Now that you have a solid understanding of the basics of CyberGIS-Compute, there are a variety of next steps you can take to learn more!

Glossary

Definition

CyberGIS: CyberGIS is a term coined by Dr. Shaowen Wang in 2010 to describe the use of HPC and cyberinfrastructure for solving geospatial problems. Whereas GIS has traditionally been performed on individual, personal computers, cyberGIS is focused on solving problems that are more data or computationally intensive. For those hoping to learn more, check out “A CyberGIS Framework for the Synthesis of Cyberinfrastructure, GIS, and Spatial Analysis”

Definition

CyberGISX: CyberGISX is a JupyterHub which is hosted and maintained by the CyberGIS Center. The JupyterHub is focused on education and research in the geospatial sciences.

Definition

High-Performance Computing (HPC): High-performance computing (HPC) uses supercomputing and computer clusters (many computers working together) to tackle computational problems (analysis/modeling/etc.), with an emphasis on solving “big” problems like big data problems, computationally intensive problems, and problems requiring lots of memory. Put another way, HPC resources can help you tackle computational problems that you can’t tackle with your own computer!

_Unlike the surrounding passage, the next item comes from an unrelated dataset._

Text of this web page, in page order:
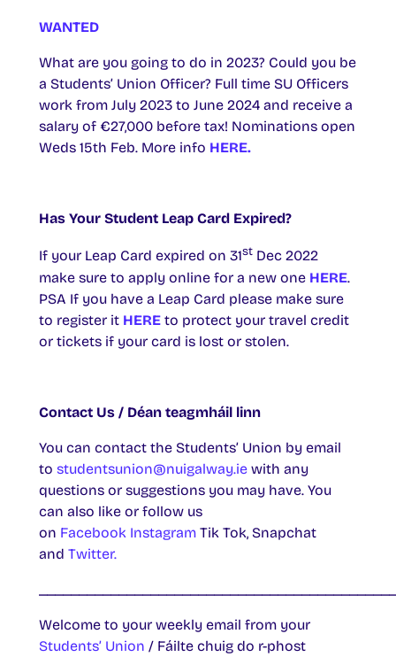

HPC resources are also sometimes refered to as cyberinfrastructure which means infrastructure of computers and information systems.

Definition

Jupyter/JupyterHub: Jupyter describes itself as a “web-based interactive development environment for notebooks, code, and data.” Notebooks are the documents created by Jupyter, they are like interactive sets of code which can be mixed with text, visuals, and interactive elements. A JupyterHub is a way to provide Jupyter interfaces to many users.